Source data: Begin

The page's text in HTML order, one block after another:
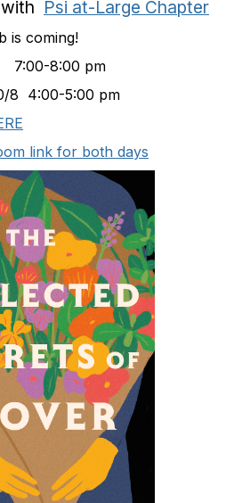
Psi at-Large Chapter
is coming!
7:00-8:00 pm
8 4:00-5:00 pm
link for both days
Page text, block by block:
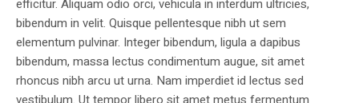
efficitur. Aliquam odio orci, vehicula in interdum ultricies,
bibendum in velit. Quisque pellentesque nibh ut sem
elementum pulvinar. Integer bibendum, ligula a dapibus
bibendum, massa lectus condimentum augue, sit amet
rhoncus nibh arcu ut urna. Nam imperdiet id lectus sed
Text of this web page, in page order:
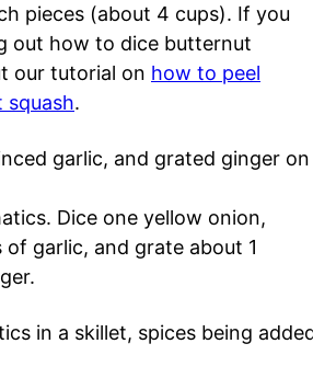
pieces (about 4 cups). If you
out how to dice butternut
our tutorial on how to peel
squash.
Dice one yellow onion,
garlic, and grate about 1
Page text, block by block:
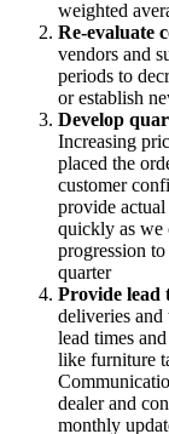
weighted
Re-evaluate
vendors and
periods to
or establish
Develop
Increasing
placed the
customer
provide
quickly as we
progression
quarter
Provide lead
deliveries
lead times
like furniture
dealer and
monthly
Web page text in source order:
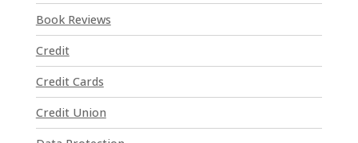
n
t
a
c
t
U
Book Reviews
Credit
Credit Cards
Credit Union

Source data: End

Activity
Output all the records, word for word, with no pictures in the copy.

Answer area
The page's text in HTML order, one block after another:
Psi at-Large Chapter
is coming!
7:00-8:00 pm
8 4:00-5:00 pm
link for both days
Page text, block by block:
efficitur. Aliquam odio orci, vehicula in interdum ultricies,
bibendum in velit. Quisque pellentesque nibh ut sem
elementum pulvinar. Integer bibendum, ligula a dapibus
bibendum, massa lectus condimentum augue, sit amet
rhoncus nibh arcu ut urna. Nam imperdiet id lectus sed
Text of this web page, in page order:
pieces (about 4 cups). If you
out how to dice butternut
our tutorial on how to peel
squash.
Dice one yellow onion,
garlic, and grate about 1
Page text, block by block:
weighted
Re-evaluate
vendors and
periods to
or establish
Develop
Increasing
placed the
customer
provide
quickly as we
progression
quarter
Provide lead
deliveries
lead times
like furniture
dealer and
monthly
Web page text in source order:
n
t
a
c
t
U
Book Reviews
Credit
Credit Cards
Credit Union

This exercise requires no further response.